67. You bought a discount bond with a face value of $2,000 with a maturity of 1 year. What is your rate of return, if you bought this bond for $1,500?

A) 0.33%
B) 3.33%
C) 33.33%
D) 333.33%

68. You bought a discount bond with a face value of $10,000 with a maturity of 6 months. What is your rate of return in APR, if you bought this bond for $9,500?

A) 0.526%
B) 5.26%
C) 1.05%
D) 10.5%

69. You bought a bond with a face value of $1,000 with a stated interest rate of 10% with a maturity of 1 year. The interest is paid yearly. What market price do you pay for the bond if the market interest rate is 5% APR?

A) $1,047.62
B) $1,100
C) $952.38
D) $1,000

70. You bought a bond with a face value of $10,000 with a stated interest rate of 20% with a maturity of 1 year. The interest is paid yearly. What market price do you pay for the bond if the market interest rate is 20% APR?

A) $9,090.91
B) $10,000
C) $12,000
D) $2,000

71. Which bond does not have an interest rate stated on it?

A) Coupon bond
B) Discount bond
C) Stock
D) Perpetuity (or consul) bond

72. Which bond allows the investor to convert bond into stock?

A) Coupon bond
B) Discount bond
C) Convertible bond
D) Registered bond

73. If a corporation keeps the names and addresses of all bondholders, what type of bond is this?

A) Bearer bond
B) Discount bond
C) Convertible bond
D) Registered bond

74. If a corporation is financially strong and does not pledge assets for the bonds, what type of bond is this?

A) Bearer bond
B) Debenture bond
C) Convertible bond
D) Registered bond

75. Which bond in theory never matures?

A) Perpetuity (or consul) bond
B) Debenture bond
C) Convertible bond
D) Registered bond

76. When the market interest rate increases, what happens to bond market prices?

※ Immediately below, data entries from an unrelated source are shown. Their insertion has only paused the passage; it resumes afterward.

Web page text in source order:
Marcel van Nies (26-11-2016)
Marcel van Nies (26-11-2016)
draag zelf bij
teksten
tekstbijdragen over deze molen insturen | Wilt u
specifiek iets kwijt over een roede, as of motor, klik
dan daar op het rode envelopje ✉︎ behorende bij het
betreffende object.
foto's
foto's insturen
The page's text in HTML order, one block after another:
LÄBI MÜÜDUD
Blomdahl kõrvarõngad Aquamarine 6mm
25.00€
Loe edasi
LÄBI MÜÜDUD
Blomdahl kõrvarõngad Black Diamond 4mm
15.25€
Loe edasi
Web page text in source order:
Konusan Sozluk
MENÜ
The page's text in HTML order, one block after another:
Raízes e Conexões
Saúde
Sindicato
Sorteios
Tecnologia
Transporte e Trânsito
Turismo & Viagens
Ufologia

A) The market price of bonds will also increase, when they are discounted.
B) This increases the liquidity of the bond market, because more people enter the market.
C) Higher interest rates cause the maturity of bonds to become shorter.
D) The market price of bonds will decrease, when they are discounted.

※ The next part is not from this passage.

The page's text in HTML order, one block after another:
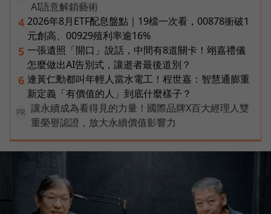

77. If you bought a perpetuity bond that pays $100 interest every year, what is the market price of the bond, if the market interest rate is 5%?

Present value of a bond

A) $100
B) $1,000
C) $2,000
D) $4,000

78. If you bought a perpetuity bond that pays $10 interest every year, what is the market price of the bond, if the market interest rate is 20%?

A) $10
B) $25
C) $50
D) $100

79. If you have a one-year bond and a ten-year bond and the bonds are exactly the same except the maturity, what happens to these bond prices, if the market interest rate falls?

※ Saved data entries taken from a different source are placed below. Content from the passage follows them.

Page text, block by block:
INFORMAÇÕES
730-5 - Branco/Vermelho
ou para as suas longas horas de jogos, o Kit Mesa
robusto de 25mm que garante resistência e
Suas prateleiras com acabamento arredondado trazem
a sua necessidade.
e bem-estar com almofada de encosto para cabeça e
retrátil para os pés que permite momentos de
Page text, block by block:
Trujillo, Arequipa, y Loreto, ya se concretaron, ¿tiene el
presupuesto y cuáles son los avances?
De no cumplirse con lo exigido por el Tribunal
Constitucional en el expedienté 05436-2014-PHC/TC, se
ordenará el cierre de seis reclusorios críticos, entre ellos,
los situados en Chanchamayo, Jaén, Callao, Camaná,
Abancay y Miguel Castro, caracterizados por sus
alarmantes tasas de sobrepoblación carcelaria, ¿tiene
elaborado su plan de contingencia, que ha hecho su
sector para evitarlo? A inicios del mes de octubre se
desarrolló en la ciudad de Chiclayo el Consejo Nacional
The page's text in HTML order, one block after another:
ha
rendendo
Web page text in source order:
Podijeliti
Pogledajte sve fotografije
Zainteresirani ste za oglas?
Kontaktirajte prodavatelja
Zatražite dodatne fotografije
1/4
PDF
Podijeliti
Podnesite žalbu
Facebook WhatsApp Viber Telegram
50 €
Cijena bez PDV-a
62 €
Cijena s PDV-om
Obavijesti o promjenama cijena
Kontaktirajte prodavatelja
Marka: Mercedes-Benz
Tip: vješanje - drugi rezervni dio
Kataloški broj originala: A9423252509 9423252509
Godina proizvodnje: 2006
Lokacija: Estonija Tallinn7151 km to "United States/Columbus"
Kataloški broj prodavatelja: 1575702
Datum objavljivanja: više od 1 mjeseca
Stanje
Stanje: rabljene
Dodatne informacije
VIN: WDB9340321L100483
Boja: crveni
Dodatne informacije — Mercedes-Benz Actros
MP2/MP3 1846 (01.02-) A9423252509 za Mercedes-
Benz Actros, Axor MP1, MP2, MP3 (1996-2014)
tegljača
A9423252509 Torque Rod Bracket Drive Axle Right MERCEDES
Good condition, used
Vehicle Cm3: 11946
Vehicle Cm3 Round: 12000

A) The bond price increases exactly the same amount for both bonds
B) The ten-year bond prices increases more than the one-year bond price
C) The one-year bond prices increases more than the ten-year bond price
D) Need more information to answer this question

80. If you bought a financial instrument and hold the instrument until it matures, what is the total rate of return?

A) The rate of return equals the market interest rate.
B) The rate of return equals the market interest rate plus the capital loss.
C) The rate of return equals the market interest rate plus the capital gain.
D) The rate of return cannot be determined in this case.

81. You bought a financial instrument for $1,000, earned $100 interest, and resold it for $800 exactly one year later, what is your total rate of return on this investment?

A) -10%
B) -5%
C) 0%
D) 10%

82. You bought a financial instrument for $10,000, earned $200 interest, and resold it for $11,000 exactly one year later, what is your total rate of return on this investment?

A) -12%
B) -6%
C) 6%
D) 12%

83. If you bought a financial instrument and resold it for a lower price, what is this price difference called?

A) The yield to maturity
B) The rate of return
C) Capital loss
D) Capital gain

84. What is the difference between a stock and bond?

A) Stock is ownership while bond is a loan
B) Stock is a loan while bond is ownership
C) Both stocks and bonds are ownership in a corporation
D) Stock is a one-year loan, while bonds are one year or more

85. Why issue bonds instead of new common stock?

A) Bonds pay interest, which lowers net income and taxes
B) Bonds do not cause stockholders to lose power
C) Issuing bonds may allow stockholders to earn more dividends per share
D) All items above are true

86. What is a difference between notes payable and a bond?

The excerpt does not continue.